» **Work item**: The entries that follow include a run beginning at the line with "stores take effect" and ending at the line with "sequences; non-blocking synchronization"; restate that run word for word and leave the rest out.

» **Supplied material**:
..........
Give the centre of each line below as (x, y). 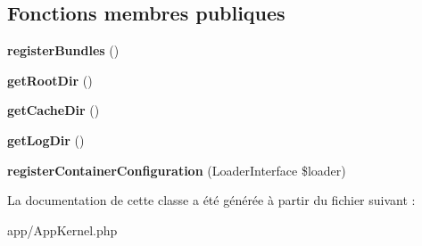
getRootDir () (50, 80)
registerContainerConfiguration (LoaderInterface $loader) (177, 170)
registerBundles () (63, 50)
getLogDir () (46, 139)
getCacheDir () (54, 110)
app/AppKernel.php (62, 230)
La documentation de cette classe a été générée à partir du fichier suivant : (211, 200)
..........
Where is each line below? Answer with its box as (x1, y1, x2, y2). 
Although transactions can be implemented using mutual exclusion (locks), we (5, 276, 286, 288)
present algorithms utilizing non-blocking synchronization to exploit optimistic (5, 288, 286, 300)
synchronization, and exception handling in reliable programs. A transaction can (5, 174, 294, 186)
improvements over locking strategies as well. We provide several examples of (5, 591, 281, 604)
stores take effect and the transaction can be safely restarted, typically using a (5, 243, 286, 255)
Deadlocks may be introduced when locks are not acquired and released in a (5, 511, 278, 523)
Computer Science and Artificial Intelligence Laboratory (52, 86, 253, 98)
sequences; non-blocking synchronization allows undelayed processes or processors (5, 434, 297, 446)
..........
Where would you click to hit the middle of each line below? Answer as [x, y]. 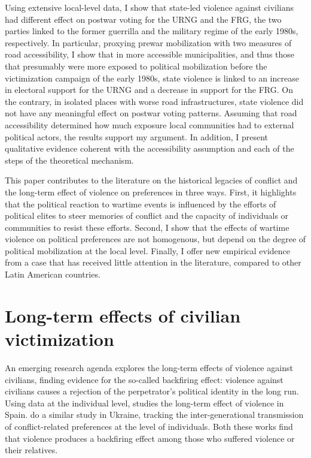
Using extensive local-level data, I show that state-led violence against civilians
..........
» **Result for this task**:
stores take effect and the transaction can be safely restarted, typically using a (5, 243, 286, 255)
Deadlocks may be introduced when locks are not acquired and released in a (5, 511, 278, 523)
Computer Science and Artificial Intelligence Laboratory (52, 86, 253, 98)
sequences; non-blocking synchronization allows undelayed processes or processors (5, 434, 297, 446)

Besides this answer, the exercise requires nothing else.